REQUIRED WORK => Lines holding the word "gardiner" are the ones to copy from the data below.

-------- ENTRIES SHOWN --------

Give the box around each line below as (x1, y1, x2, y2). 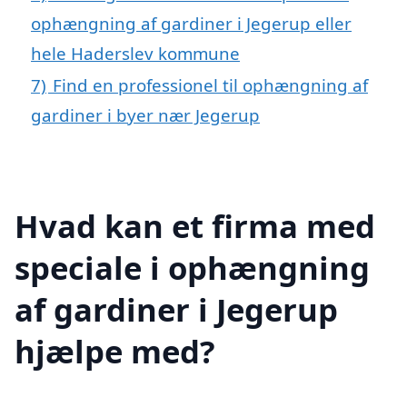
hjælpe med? (15, 329, 215, 372)
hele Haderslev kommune (31, 41, 240, 65)
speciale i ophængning (15, 245, 370, 289)
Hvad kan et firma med (15, 203, 375, 247)
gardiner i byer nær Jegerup (31, 103, 260, 126)
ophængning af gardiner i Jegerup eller (31, 11, 352, 35)
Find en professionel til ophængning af (53, 73, 368, 96)
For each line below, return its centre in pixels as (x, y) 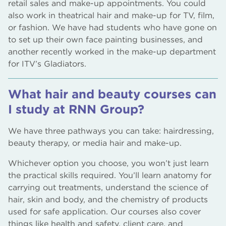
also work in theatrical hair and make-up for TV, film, (111, 15)
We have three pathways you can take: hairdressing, (111, 131)
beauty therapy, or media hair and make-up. (95, 143)
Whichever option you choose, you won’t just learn (108, 163)
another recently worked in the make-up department (112, 52)
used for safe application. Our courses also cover (104, 212)
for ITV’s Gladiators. (47, 64)
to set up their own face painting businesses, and (105, 40)
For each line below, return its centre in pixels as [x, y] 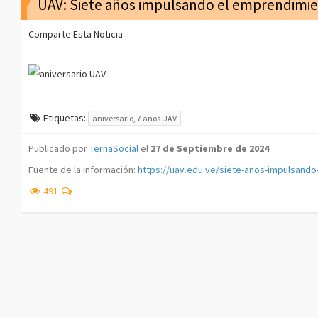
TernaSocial [114, 149]
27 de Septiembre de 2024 [210, 149]
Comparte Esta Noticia [76, 34]
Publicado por [59, 149]
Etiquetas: [65, 117]
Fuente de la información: [83, 170]
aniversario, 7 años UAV [135, 119]
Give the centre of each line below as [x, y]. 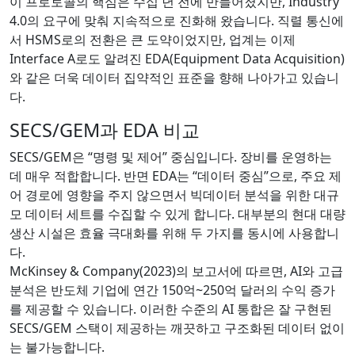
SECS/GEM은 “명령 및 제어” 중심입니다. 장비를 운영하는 [171, 157]
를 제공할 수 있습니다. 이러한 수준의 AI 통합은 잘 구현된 [171, 309]
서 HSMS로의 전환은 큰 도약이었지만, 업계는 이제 [153, 39]
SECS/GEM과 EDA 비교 [105, 130]
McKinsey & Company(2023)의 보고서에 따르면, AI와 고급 [176, 271]
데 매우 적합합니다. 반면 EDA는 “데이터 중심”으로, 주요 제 [176, 176]
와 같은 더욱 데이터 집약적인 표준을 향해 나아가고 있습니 [174, 77]
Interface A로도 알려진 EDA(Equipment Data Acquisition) [177, 58]
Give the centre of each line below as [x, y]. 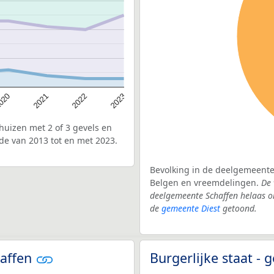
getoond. [239, 208]
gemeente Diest [191, 208]
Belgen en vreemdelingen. [206, 182]
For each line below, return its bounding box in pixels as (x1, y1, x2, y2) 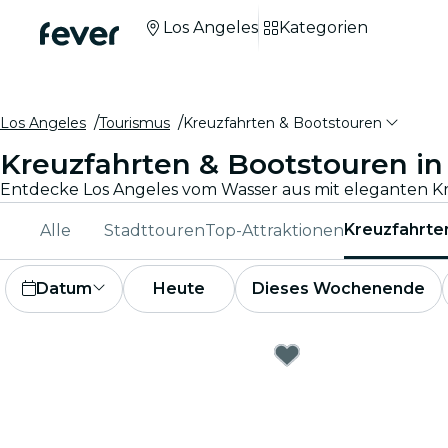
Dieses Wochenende (252, 279, 425, 298)
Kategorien (279, 18, 368, 37)
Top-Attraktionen (205, 221, 344, 240)
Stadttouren (104, 221, 205, 240)
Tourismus (99, 114, 170, 132)
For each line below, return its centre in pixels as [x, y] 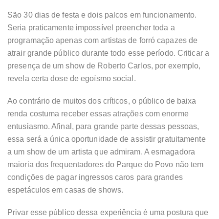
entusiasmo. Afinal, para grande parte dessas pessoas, [103, 127]
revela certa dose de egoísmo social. [72, 79]
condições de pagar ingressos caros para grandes [95, 177]
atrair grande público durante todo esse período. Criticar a [108, 53]
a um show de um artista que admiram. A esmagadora [101, 152]
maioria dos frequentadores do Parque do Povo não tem [106, 165]
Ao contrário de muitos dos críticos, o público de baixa [102, 101]
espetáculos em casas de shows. [66, 190]

--------

SOLUTION FOR THIS PROBLEM =>
gardiner i byer nær Jegerup (31, 103, 260, 126)
ophængning af gardiner i Jegerup eller (31, 11, 352, 35)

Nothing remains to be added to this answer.